Completely rebuilt from the ground up, the "New" Palace Hotel opened on December 19, 1909, and quickly restarted its predecessor role as an important San Francisco landmark and hosted many major city events. Though much clearer than the original Palace, the new "Bonanza Inn" is in many ways elegant, luxurious, and gracefully on the inside as a building in 1875. The "Garden Court" (also called "Palm Court") - which occupies an area the same that the Grand Court did in the previous structure - has been one of the most prestigious hotel dining spaces in San Francisco since the day it opened.

Also known as "Pied Piper" Bar is located just off the sparkling marble lobby, dominated by Maxfield Parrish's 16-foot-6-foot (4.9 x 1.8 m) painting, 250-pound (110kg ) of the same painting. name.

The Ralston Room, named for one of the founders, William Ralston, is outside the main lobby to the left of the painting.

The hotel serves as a stage for several important events. In 1919, Woodrow Wilson gave a speech at the Garden Court to support the Treaties of Versailles and the League of Nations. In 1923, Warren G. Harding's term as President ended abruptly when he died at the Palace Hotel, in Room 8064, a suite on the eighth floor overlooking Market Street. In 1945, the Palace Hotel hosted a banquet to mark the opening session of the United Nations.

The palace was sold to the Sheraton Hotel in 1954 and became the Sheraton-Palace Hotel. Soviet Prime Minister Nikita Khrushchev spoke at a banquet at the Sheraton-Palace during an American tour in 1959. The Garden Court was declared a San Francisco Landmark in 1969. In 1973, shortly after the Sheraton was bought by ITT, he sold the Palace to the Kyo- Yes Japan, along with all their hotels in the Hawaiian archipelago. Sheraton continues to manage the hotel and the name stays the same. The entire Palace-Sheraton structure was declared a landmark in 1984.

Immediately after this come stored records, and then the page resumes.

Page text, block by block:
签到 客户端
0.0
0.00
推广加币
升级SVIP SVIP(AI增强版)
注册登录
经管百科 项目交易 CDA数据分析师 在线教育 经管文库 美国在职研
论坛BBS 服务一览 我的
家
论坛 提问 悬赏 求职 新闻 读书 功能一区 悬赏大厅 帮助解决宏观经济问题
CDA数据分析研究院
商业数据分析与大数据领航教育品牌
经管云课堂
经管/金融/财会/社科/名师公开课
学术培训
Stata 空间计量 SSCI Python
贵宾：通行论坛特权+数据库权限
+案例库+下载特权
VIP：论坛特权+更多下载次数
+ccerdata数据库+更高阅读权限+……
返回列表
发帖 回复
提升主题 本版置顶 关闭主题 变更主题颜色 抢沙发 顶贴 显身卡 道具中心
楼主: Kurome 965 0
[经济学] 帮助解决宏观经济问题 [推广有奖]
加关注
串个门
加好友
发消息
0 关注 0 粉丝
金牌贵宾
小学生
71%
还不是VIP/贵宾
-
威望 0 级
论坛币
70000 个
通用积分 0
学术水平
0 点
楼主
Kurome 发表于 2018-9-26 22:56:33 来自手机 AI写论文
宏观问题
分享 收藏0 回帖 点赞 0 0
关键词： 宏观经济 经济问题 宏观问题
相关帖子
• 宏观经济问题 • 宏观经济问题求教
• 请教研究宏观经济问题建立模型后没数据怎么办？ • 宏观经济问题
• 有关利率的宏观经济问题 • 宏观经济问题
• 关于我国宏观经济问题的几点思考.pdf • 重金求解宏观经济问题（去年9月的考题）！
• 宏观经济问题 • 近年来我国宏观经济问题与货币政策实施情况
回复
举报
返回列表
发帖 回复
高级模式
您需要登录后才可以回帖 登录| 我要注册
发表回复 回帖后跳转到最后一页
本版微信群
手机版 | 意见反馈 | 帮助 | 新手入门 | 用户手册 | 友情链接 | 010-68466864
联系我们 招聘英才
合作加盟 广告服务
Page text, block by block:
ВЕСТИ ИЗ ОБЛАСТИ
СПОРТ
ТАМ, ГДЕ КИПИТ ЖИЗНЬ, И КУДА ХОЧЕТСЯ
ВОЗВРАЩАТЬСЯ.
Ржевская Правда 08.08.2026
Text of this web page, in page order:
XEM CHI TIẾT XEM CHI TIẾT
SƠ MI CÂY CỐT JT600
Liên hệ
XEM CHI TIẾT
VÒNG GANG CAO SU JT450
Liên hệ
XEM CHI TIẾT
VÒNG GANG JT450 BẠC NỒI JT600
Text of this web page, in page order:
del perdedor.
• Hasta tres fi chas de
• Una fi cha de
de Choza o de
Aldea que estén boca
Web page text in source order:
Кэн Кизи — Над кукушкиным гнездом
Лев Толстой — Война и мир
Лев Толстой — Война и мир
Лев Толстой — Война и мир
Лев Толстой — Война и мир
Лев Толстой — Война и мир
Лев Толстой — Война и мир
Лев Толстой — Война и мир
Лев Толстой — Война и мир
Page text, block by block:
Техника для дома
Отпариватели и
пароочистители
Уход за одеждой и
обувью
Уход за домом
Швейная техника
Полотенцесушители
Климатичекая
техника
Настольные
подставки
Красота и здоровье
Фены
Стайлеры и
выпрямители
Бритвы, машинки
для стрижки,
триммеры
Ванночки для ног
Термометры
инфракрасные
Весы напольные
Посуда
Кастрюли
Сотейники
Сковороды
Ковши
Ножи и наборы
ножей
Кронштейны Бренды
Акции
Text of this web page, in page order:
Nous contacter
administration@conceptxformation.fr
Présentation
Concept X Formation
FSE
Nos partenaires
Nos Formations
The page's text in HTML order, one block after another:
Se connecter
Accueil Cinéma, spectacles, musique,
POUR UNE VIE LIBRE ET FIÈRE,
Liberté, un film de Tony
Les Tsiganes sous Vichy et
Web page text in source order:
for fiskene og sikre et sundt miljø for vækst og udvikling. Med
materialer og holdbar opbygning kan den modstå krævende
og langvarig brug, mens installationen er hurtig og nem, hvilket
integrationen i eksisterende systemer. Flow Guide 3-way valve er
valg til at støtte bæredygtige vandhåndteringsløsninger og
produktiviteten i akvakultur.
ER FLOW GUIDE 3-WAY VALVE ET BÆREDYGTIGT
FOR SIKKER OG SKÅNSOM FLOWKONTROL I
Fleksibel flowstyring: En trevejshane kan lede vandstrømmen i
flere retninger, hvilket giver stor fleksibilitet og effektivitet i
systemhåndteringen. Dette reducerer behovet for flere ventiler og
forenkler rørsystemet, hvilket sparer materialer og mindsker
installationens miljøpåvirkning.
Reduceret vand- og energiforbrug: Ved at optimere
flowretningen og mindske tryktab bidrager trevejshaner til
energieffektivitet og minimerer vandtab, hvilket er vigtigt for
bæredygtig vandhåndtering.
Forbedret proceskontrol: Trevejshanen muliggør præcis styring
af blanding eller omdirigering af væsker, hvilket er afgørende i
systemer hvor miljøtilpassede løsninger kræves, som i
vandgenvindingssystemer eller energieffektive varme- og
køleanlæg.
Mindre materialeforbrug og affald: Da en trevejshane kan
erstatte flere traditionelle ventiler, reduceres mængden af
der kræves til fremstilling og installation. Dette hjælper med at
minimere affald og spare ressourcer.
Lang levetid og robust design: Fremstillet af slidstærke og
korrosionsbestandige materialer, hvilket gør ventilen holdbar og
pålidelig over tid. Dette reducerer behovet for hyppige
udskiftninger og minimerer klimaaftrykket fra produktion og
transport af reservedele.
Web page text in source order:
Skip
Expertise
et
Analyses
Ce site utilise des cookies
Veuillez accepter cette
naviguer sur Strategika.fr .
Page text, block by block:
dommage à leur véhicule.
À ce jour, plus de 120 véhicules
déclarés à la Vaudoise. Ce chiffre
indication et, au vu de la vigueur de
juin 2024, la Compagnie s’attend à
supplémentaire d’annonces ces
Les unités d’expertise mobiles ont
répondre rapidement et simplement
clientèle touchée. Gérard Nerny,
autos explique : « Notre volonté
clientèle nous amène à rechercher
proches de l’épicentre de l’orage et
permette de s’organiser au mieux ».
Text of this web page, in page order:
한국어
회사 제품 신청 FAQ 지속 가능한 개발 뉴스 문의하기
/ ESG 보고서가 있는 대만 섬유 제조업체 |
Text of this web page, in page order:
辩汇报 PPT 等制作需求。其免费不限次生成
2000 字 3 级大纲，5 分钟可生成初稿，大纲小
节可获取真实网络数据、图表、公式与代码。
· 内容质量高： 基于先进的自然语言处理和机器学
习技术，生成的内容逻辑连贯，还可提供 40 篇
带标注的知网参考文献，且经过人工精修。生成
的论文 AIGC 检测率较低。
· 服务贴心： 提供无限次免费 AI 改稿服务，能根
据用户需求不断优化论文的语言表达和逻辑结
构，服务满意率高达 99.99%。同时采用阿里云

Sheraton-Palace Hotel closed on January 8, 1989 for a $ 150 million restoration that garnered national media attention and awards. It reopened on April 3, 1991, as the Sheraton Palace Hotel, without hyphens in its name. The Sheraton Palace was placed in the Sheraton ITT Luxury Collection division when it was founded in 1992. The hotel dropped the Sheraton name in 1995, becoming another Palace Hotel. In 1997, the movie finale of David Fincher The Game , starring Michael Douglas, was shot at the Garden Court at the hotel.

A story of 60, 204 to 207 m (669-679 ft) addition of residential towers was proposed in 2006, to be named the Palace Hotel Residential Tower, designed by the architectural firm Skidmore, Owings & amp; Merrill. Construction has never started, because of the global financial crisis that hit in 2008.

The hotel owner has controversially removed the famous Pied Piper mural on March 23, 2013 for sale at a planned auction at Christie's. It is anticipated that the painting may have sold up to five million dollars. However, in light of strong public opposition to the removal of the painting, the hotel owner relented and instead the painting was cleaned, restored, and returned to the bar where it was picked up again with fanfare on August 22, 2013.

In 2015 the hotel underwent extensive renovations to its rooms, an indoor swimming pool and gym, lobby, promenade and The Garden Court, and also became part of the Marriott network when Marriott acquired Starwood. In 2016, the Palace was named the Best Historic Hotel in over 400 room categories by the American Historical Hotel, an initiative of the US National Historic Preservation Trust.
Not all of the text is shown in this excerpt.